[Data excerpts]
----

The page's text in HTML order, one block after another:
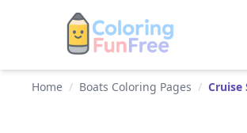
Home / Boats Coloring Pages / Cruise
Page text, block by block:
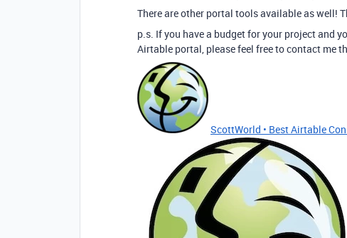
There are other portal tools available as well!
p.s. If you have a budget for your project and
Airtable portal, please feel free to contact me
ScottWorld • Best Airtable
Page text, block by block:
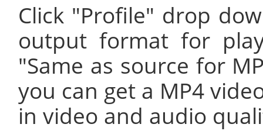
Click "Profile" drop
output format for
"Same as source for
you can get a MP4
in video and audio
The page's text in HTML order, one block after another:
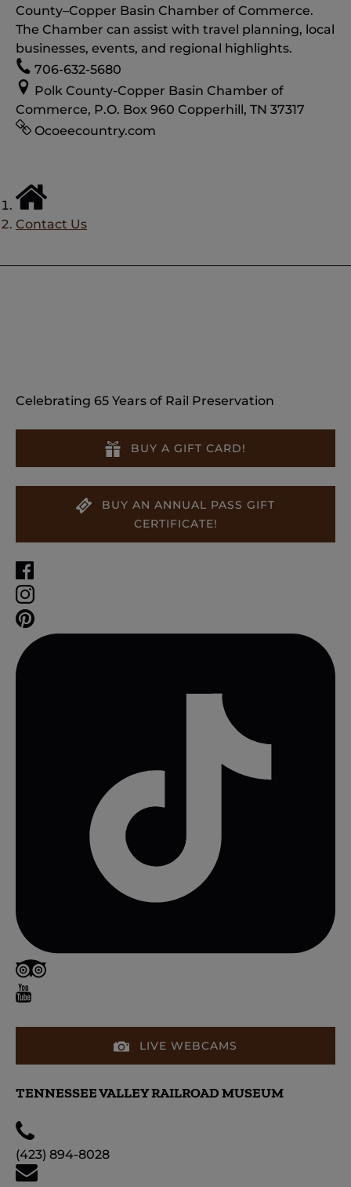
County–Copper Basin Chamber of Commerce.
The Chamber can assist with travel planning, local
businesses, events, and regional highlights.
706-632-5680
Polk County-Copper Basin Chamber of
Commerce, P.O. Box 960 Copperhill, TN 37317
Ocoeecountry.com
Contact Us
Celebrating 65 Years of Rail Preservation
BUY A GIFT CARD!
BUY AN ANNUAL PASS GIFT
CERTIFICATE!
LIVE WEBCAMS
TENNESSEE VALLEY RAILROAD MUSEUM
(423) 894-8028
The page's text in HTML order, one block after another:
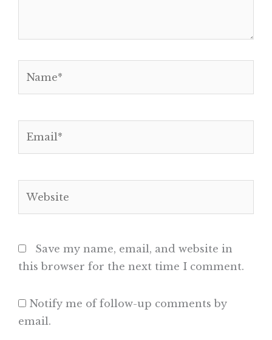
Save my name, email, and website in
this browser for the next time I comment.
Notify me of follow-up comments by
email.
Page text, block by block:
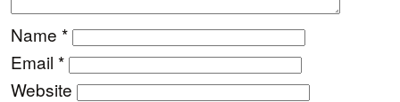
Name *
Email *
Website
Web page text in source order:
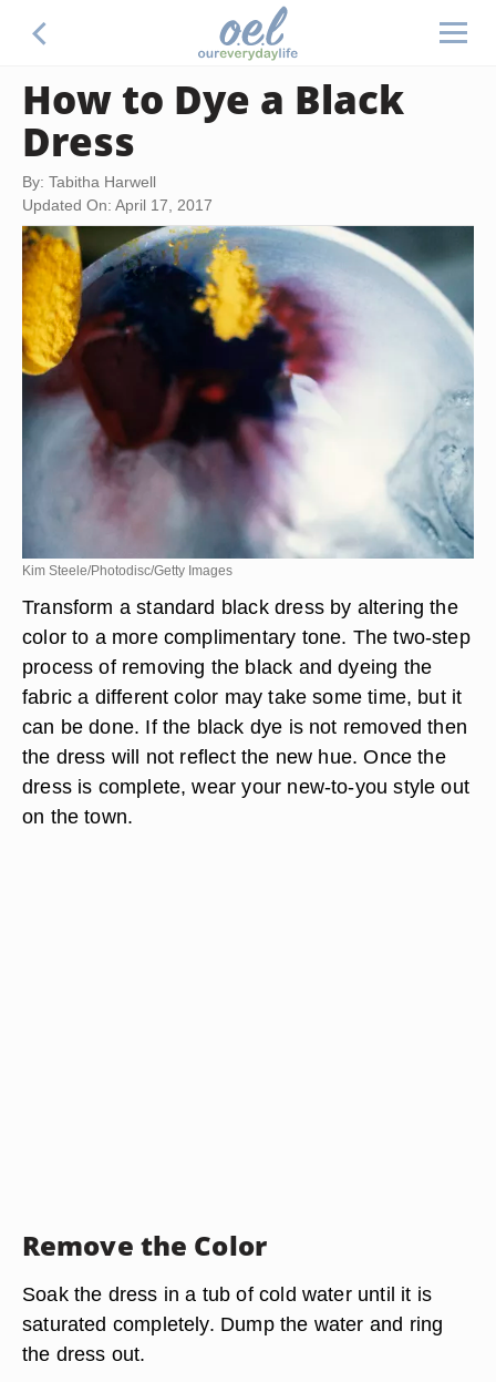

----

WORK INSTRUCTIONS - The full data, repeated exactly and stripped of its pictures, is the expected answer.

WRITTEN REPLY -
The page's text in HTML order, one block after another:
Home / Boats Coloring Pages / Cruise
Page text, block by block:
There are other portal tools available as well!
p.s. If you have a budget for your project and
Airtable portal, please feel free to contact me
ScottWorld • Best Airtable
Page text, block by block:
Click "Profile" drop
output format for
"Same as source for
you can get a MP4
in video and audio
The page's text in HTML order, one block after another:
County–Copper Basin Chamber of Commerce.
The Chamber can assist with travel planning, local
businesses, events, and regional highlights.
706-632-5680
Polk County-Copper Basin Chamber of
Commerce, P.O. Box 960 Copperhill, TN 37317
Ocoeecountry.com
Contact Us
Celebrating 65 Years of Rail Preservation
BUY A GIFT CARD!
BUY AN ANNUAL PASS GIFT
CERTIFICATE!
LIVE WEBCAMS
TENNESSEE VALLEY RAILROAD MUSEUM
(423) 894-8028
The page's text in HTML order, one block after another:
Save my name, email, and website in
this browser for the next time I comment.
Notify me of follow-up comments by
email.
Page text, block by block:
Name *
Email *
Website
Web page text in source order:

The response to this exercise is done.